Uno de los fundadores de Facebook (Sean Parker 4) reconoció hace dos años que el mecanismo sobre el que idearon Facebook —el mismo que el de cualquier otra red social— era un bucle de retroalimentación basado en la validación social con el fin de mejorar el engagement y potenciar el crecimiento. Hay que reconocer que cuando combinamos emociones agresivas (indignación o miedo), reconocimiento y estatus, la mezcla es explosiva. No es posible desconectarse de quienes sostienen tus mismas opiniones y/o sienten admiración por tus ideas. Y más todavía cuando todo ocurre en una red social catalizada por notificaciones push constantes a través de un dispositivo que se ha convertido, en los últimos doce años, en un apéndice de tu propio cuerpo.

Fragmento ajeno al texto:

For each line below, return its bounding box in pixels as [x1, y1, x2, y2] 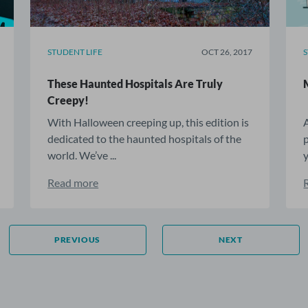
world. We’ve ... [47, 148, 117, 162]
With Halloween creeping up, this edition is [47, 115, 250, 129]
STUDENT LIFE [47, 47, 103, 57]
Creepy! [47, 93, 89, 107]
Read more [47, 176, 99, 189]
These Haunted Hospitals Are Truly [47, 77, 223, 90]
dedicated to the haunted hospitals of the [47, 132, 242, 145]
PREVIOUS [54, 234, 100, 245]
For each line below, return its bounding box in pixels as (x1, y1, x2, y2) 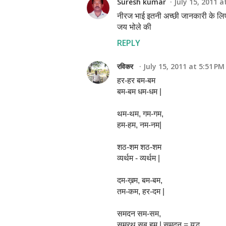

1. CLAVES DE UN NUEVO CONTEXTO
Lo cierto es que el detonante de este contexto es un dispositivo interconectado globalmente, alimentado por interacciones crecientes y optimizado por algoritmos con un propósito. Creo que el dilema y la conversación sobre este nuevo contexto digital se apoyan en estos cuatro pilares:
- Tecnología ubicua,
- Conectividad constante,
- Trazabilidad y acceso a la información, y además,
- Optimización impulsada por algoritmos.
¿Y con qué propósito? ¿Crecimiento? ¿Ingresos? ¿Poder? ¿Un mundo mejor?
No pretendo desmontar el mundo que hemos creado; simplemente lo que quiero es descomponer el contexto, analizar y reflexionar sobre el mejor de los mundos posibles dado lo que hemos creado. Creo que este deseo no está lejos de la voluntad de la mayoría.
En los dos últimos años, las grandes empresas tecnológicas son además las compañías más valiosas del mundo. Al margen de que ingresen por publicidad (Google, Facebook), en la venta de producto propio o de terceros (Apple, Microsoft, Amazon, Alibaba, Tencent) o en facilitarnos las tareas y la rutina del día a día (Google, Facebook, Microsoft, Apple, Microsoft, Amazon, Alibaba, Tencent), todas estas compañías han conseguido saltar de una industria a otra sin necesidad de emular a los actores más importantes de cada una de ellas. ¿Deberíamos llamar a estas empresas DaaS —Disruption as a Service? ¿O quizás su arma secreta consiste en ofrecer valor, comodidad, seguridad, velocidad, facilidad, entretenimiento a los usuarios? Puede que seamos capaces de reunirlo todo en un solo concepto: Confianza.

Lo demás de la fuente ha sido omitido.